— Не уходи. Мне и здесь хорошо.
— Представить не могу, как тебе может быть здесь комфортно.
— Я пьяная. Мне везде удобно. Вот только так чизбургер охота. Я бы его съела и использовала в качестве подушку. Или может, использовала в качестве подушки и съела.
— Понятно.
Я поднимаю бровь.
— Ты просто хочешь порыться в моем нижнем белье.
— О, я уже в нем рылся.
— Ложь.
— Надел его на голову и танцевал по квартире.
— Правда, чтоль? — спрашиваю я, я абсолютно серьезна.
— Давай, — говорит он, беря меня за предплечье. — Если ты хочешь спать в одежде, отлично. Но я отведу тебя в постель и сниму обувь.
— А можешь мне и зубы почистить? Мне надо почистить зубы. — Я позволяю ему поднять меня, поставить на ноги, тут меня качает влево, прямо на журнальный столик. Но я в его руках, его умелых руках, и он удерживает меня.
— У тебя умелые руки
— У тебя изумительная попка, — отвечает он и наполовину ведет, наполовину тащит меня из гостиной в спальню.
— Мне нравится, как ты говоришь попка, — хихикая, говорю я, подражая его акценту. — Мне вообще нравится, как ты говоришь.
— Я рад, потому что в будущем предвижу много разговоров о попке.
— Да, да. — Я пытаюсь его оттолкнуть. — Только бла-бла-бла.
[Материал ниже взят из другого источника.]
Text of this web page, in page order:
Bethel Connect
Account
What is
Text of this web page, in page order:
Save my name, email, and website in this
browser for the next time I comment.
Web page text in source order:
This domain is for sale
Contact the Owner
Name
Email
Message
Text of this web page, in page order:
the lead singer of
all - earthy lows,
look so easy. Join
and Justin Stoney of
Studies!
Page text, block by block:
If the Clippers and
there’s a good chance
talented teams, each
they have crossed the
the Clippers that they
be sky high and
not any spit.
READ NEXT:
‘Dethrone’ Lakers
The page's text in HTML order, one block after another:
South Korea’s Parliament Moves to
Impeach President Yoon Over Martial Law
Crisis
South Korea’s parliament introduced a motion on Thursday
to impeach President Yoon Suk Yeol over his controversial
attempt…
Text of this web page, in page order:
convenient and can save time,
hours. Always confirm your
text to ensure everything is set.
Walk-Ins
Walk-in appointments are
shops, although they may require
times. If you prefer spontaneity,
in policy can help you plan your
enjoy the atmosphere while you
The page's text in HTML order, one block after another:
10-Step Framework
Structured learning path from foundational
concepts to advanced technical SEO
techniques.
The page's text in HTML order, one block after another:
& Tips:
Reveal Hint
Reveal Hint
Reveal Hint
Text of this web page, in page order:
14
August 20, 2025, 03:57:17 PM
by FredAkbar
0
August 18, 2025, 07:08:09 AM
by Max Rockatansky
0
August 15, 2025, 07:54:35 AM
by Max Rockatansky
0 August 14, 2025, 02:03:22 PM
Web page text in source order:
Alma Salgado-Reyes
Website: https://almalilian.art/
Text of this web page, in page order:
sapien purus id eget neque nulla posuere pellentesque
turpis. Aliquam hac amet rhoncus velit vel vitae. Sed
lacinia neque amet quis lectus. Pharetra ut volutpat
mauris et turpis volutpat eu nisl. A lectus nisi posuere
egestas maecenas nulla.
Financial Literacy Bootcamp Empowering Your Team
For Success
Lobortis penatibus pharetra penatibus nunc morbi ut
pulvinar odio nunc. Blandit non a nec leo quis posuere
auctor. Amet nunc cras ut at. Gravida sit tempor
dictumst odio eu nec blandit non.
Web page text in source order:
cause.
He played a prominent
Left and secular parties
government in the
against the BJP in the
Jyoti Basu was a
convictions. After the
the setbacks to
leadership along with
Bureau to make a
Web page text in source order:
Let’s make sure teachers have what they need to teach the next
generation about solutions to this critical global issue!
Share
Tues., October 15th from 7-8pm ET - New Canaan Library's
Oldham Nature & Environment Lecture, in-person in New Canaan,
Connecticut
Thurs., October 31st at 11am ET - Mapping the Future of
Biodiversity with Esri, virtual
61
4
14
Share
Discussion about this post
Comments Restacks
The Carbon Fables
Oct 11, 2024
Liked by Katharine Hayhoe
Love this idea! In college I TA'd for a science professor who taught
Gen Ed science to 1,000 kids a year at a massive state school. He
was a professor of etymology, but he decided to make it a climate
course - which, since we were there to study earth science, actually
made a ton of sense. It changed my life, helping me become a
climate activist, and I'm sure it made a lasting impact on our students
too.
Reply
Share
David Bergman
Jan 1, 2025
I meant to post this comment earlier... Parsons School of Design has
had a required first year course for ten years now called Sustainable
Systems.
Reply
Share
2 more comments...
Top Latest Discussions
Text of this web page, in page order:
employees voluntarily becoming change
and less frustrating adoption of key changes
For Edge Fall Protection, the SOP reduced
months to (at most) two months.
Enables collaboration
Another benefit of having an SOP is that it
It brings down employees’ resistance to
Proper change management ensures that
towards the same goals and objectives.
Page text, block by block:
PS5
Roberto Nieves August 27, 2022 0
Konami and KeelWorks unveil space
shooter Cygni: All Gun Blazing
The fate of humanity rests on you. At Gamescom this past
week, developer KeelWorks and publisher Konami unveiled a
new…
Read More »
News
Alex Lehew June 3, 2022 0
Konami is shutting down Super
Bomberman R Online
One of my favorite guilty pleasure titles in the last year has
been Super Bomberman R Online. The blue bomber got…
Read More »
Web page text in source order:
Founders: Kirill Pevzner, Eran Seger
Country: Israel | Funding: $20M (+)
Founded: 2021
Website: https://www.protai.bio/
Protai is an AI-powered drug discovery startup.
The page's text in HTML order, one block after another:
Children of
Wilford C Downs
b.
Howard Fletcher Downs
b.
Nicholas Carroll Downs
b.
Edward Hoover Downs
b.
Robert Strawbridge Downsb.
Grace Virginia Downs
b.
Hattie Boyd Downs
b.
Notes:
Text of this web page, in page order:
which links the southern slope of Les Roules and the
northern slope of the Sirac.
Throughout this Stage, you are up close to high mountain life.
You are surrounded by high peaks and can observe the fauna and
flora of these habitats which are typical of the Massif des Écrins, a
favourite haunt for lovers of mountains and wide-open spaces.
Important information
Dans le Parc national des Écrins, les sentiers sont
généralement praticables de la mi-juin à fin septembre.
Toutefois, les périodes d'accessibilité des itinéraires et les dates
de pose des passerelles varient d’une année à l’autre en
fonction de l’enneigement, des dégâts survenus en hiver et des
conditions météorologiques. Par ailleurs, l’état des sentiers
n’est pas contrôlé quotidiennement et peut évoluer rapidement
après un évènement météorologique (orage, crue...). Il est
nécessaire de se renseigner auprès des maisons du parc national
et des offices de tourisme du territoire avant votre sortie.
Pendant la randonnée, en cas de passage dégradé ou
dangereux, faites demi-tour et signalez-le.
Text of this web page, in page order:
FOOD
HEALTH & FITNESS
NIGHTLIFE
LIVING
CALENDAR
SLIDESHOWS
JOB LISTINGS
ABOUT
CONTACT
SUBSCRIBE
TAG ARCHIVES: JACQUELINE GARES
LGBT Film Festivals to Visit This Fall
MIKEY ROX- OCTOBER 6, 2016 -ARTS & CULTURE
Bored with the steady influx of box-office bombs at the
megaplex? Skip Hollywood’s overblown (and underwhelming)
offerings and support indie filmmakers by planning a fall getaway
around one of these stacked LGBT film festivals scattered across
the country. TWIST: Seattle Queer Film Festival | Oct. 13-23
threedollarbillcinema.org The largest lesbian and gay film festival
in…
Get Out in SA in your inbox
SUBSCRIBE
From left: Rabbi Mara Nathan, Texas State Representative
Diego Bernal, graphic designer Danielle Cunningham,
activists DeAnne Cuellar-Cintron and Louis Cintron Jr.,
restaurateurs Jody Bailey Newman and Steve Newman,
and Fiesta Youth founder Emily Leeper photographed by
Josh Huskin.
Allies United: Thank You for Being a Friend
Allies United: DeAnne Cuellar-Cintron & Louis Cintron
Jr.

— Ты ненормальная, когда напьешься, — шепчет он мне на ухо. — В противном случае я уже был бы над тобой и в тебе. Ты бы не смогла ходить несколько дней, а я бы только начал тебя обрабатывать. — Он укладывает меня на спину и снимает туфли.
— Звучит болезненно, — комментирую я, чувствуя, как тело превращается в желе. На секунду мне кажется, что у меня нет ни пальцев, ни рук и ног, я просто мягкая, бесформенная клякса.
— Бесформенная клякса? — спрашивает Брэм.
— Ты можешь читать мои мысли! — обижаюсь я на вторжение в частную жизнь.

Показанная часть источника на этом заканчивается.